Fokko · Fokko · commit a396149b9648 · 2024-07-19T14:06:56.000+02:00
diff --git a/pyiceberg/io/pyarrow.py b/pyiceberg/io/pyarrow.py
@@ -1050,11 +1050,6 @@ def _task_to_record_batches(
 
         fragment_scanner = ds.Scanner.from_fragment(
             fragment=fragment,
-            # With PyArrow 16.0.0 there is an issue with casting record-batches:
-            # https://github.com/apache/arrow/issues/41884
-            # https://github.com/apache/arrow/issues/43183
-            # Would be good to remove this later on
-            schema=_pyarrow_schema_ensure_large_types(physical_schema),
             # This will push down the query to Arrow.
             # But in case there are positional deletes, we have to apply them first
             filter=pyarrow_filter if not positional_deletes else None,
@@ -1070,12 +1065,7 @@ def _task_to_record_batches(
                 batch = batch.take(indices)

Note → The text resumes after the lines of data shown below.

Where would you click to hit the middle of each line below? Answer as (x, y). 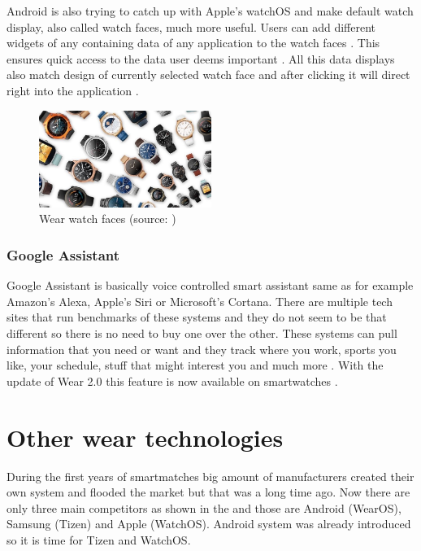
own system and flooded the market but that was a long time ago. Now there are (208, 492)
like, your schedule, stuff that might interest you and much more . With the (195, 365)
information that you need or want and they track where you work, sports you (202, 349)
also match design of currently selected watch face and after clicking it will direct (208, 74)
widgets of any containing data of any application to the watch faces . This (193, 43)
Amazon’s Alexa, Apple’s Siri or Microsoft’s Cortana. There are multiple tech (200, 301)
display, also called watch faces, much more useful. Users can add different (191, 26)
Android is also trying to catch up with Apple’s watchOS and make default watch (210, 11)
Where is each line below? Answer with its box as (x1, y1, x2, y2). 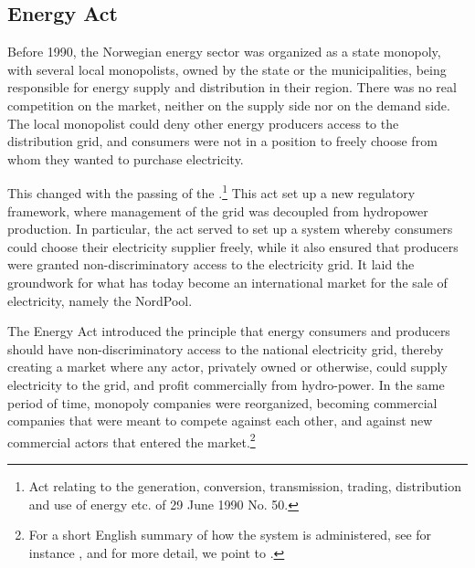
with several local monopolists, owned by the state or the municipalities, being (7, 59, 447, 79)
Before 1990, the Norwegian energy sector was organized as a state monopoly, (7, 42, 441, 61)
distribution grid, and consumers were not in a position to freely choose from (7, 131, 438, 151)
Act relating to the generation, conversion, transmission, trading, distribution (28, 476, 461, 495)
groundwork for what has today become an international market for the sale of (7, 272, 448, 291)
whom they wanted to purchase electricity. (7, 149, 244, 168)
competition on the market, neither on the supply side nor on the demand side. (7, 95, 450, 114)
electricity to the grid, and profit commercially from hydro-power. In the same (7, 374, 445, 394)
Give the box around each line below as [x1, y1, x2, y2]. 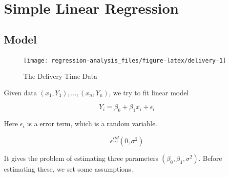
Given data [4, 87, 37, 97]
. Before [198, 153, 222, 163]
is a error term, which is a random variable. [27, 118, 157, 129]
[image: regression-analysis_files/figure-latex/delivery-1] [23, 57, 227, 64]
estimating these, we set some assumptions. [4, 164, 133, 174]
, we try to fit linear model [109, 87, 189, 97]
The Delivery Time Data [23, 71, 97, 81]
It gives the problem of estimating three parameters [4, 153, 159, 163]

                 # Apply the user filter
                 if pyarrow_filter is not None:
-                    # we need to switch back and forth between RecordBatch and Table
-                    # as Expression filter isn't yet supported in RecordBatch
-                    # https://github.com/apache/arrow/issues/39220
-                    arrow_table = pa.Table.from_batches([batch])
-                    arrow_table = arrow_table.filter(pyarrow_filter)

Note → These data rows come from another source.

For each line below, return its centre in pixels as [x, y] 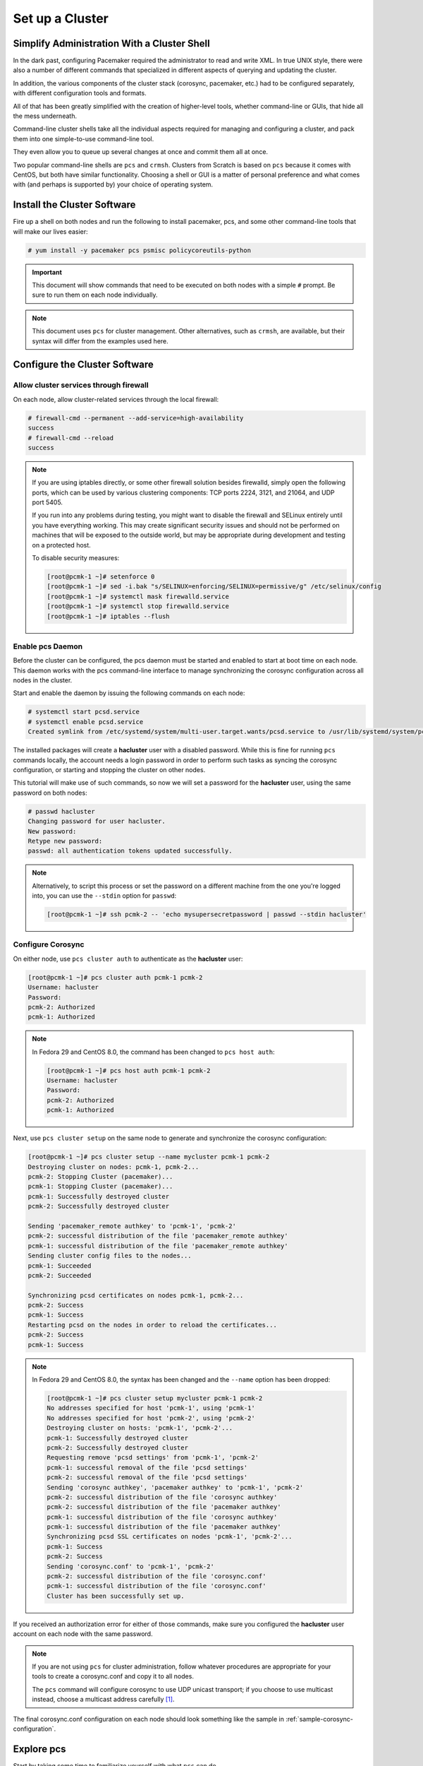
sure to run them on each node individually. [95, 295]
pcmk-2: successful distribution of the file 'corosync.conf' [157, 1576]
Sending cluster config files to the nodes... [110, 1256]
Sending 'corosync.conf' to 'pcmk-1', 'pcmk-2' [130, 1566]
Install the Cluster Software [74, 205]
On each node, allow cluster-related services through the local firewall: [116, 399]
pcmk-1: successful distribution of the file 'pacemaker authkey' [164, 1527]
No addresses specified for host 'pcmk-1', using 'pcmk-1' [151, 1408]
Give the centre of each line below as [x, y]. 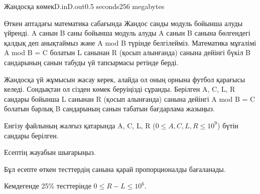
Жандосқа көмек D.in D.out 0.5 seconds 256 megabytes [84, 6]
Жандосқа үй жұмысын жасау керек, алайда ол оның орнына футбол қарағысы [125, 79]
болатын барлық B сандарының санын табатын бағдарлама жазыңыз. [109, 109]
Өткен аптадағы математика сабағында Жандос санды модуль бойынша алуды [123, 23]
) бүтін [228, 125]
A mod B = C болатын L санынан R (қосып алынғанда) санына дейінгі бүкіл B [127, 52]
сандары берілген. [31, 135]
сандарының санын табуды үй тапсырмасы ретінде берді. [91, 62]
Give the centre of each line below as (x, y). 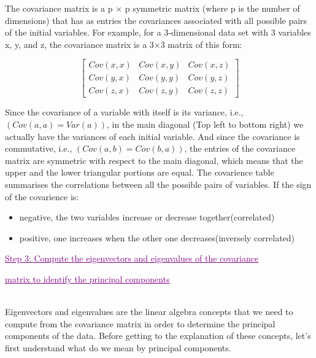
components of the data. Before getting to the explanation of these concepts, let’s (158, 336)
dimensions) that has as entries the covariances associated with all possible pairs (156, 20)
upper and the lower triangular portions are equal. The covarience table (140, 172)
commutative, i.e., (39, 148)
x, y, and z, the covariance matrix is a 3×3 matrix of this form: (124, 44)
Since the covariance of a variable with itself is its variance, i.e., (124, 112)
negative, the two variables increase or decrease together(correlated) (147, 217)
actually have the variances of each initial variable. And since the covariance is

-                    batch = arrow_table.to_batches()[0]
+                    batch = batch.filter(pyarrow_filter)
             yield _to_requested_schema(projected_schema, file_project_schema, batch, downcast_ns_timestamp_to_us=True)
             current_index += len(batch)
 
diff --git a/pyiceberg/table/__init__.py b/pyiceberg/table/__init__.py
@@ -2020,7 +2020,7 @@ def to_arrow_batch_reader(self) -> pa.RecordBatchReader:
                 case_sensitive=self.case_sensitive,
                 limit=self.limit,
             ),
-        )
+        ).cast(target_schema=target_schema)
 
     def to_pandas(self, **kwargs: Any) -> pd.DataFrame:
         return self.to_arrow().to_pandas(**kwargs)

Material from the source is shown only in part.